The authors end their video with the following claim:
"This gives us a way to control the atom by the way that we look at the light."
That's actually not quite right.
Up until now, I've been showing conditional states in the circuit diagrams. But what does the qubit's unconditional state, i.e. what we can expect before even starting the experiment, look like?
Well, when measuring along the Z axis, the qubit kinda rotates slowly while decaying towards the center:
And, when measuring along another axis, the qubit... kinda rotates slowly while decaying towards the center...:
The above diagrams show that the qubit evolves in the same way, regardless of which measurements we plan to make. This demonstrates that changing the axis doesn't give us any control. (Though that was obvious from the start, since otherwise we could easily violate the no-communication theorem.)
What's actually happening during these experiments is that we're learning different information about the qubit as we go. Although the unconditional expected-ahead-of-time states don't depend on the measurement choices, the conditional informed-by-measurement states differ by quite a lot. We're not deciding what happens, but we are finding out what happened.
So the authors are wrong when they say we've found a way to control the atom by looking at the light differently. A corrected quote would be... "This gives us a way to find out if the atom is in the state we want by the way that we look at the light". Which... sounds quite a lot more mundane, doesn't it?

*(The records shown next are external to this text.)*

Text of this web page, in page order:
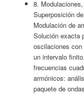
8.
Superposición
Modulación de
Solución exacta
oscilaciones
un intervalo
frecuencias
armónicos:
paquete de
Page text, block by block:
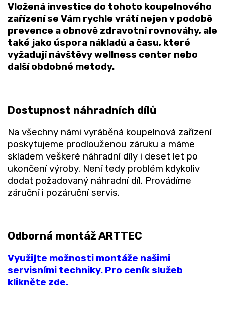
Vložená investice do tohoto koupelnového
zařízení se Vám rychle vrátí nejen v podobě
prevence a obnově zdravotní rovnováhy, ale
také jako úspora nákladů a času, které
vyžadují návštěvy wellness center nebo
další obdobné metody.
Dostupnost náhradních dílů
Na všechny námi vyráběná koupelnová zařízení
poskytujeme prodlouženou záruku a máme
skladem veškeré náhradní díly i deset let po
ukončení výroby. Není tedy problém kdykoliv
dodat požadovaný náhradní díl. Provádíme
záruční i pozáruční servis.
Odborná montáž ARTTEC
Využijte možnosti montáže našimi
servisními techniky. Pro ceník služeb
klikněte zde.
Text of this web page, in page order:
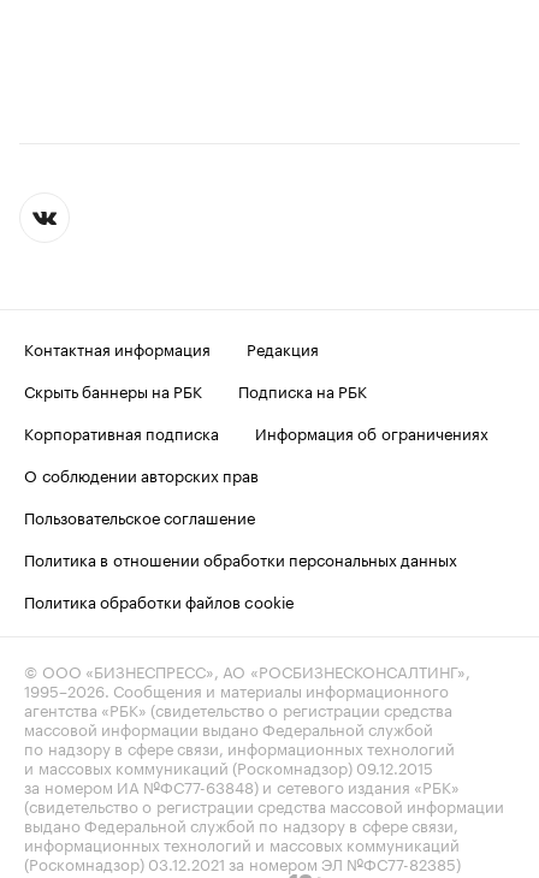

Still, it's very interesting that the experience changes so much when measuring different axes.
Ultimately, I think that the phenomena described by the paper is just an interesting example of how you learn different things by measuring different things. There's no control, at least not in the literal sense of the word.
(That being said, I feel uncomfortable bluntly leaving things at "there's no control". It has the wrong connotations, and probably some people will disagree about the shades of meaning. The thing we are doing would require control if this was a classical system. This is yet another example of entanglement riding the line between "I can predict that!" and "I can control that!" in a way that's hard to summarize.)
How you measure entangled information about a qubit qualitatively changes the feel of the inference process. Sometimes it behaves like spontaneous decay, other times like a random walk.
Despite the surprisingly different behaviors, we're not actually controlling the qubit. We're just revealing things about it at different rates.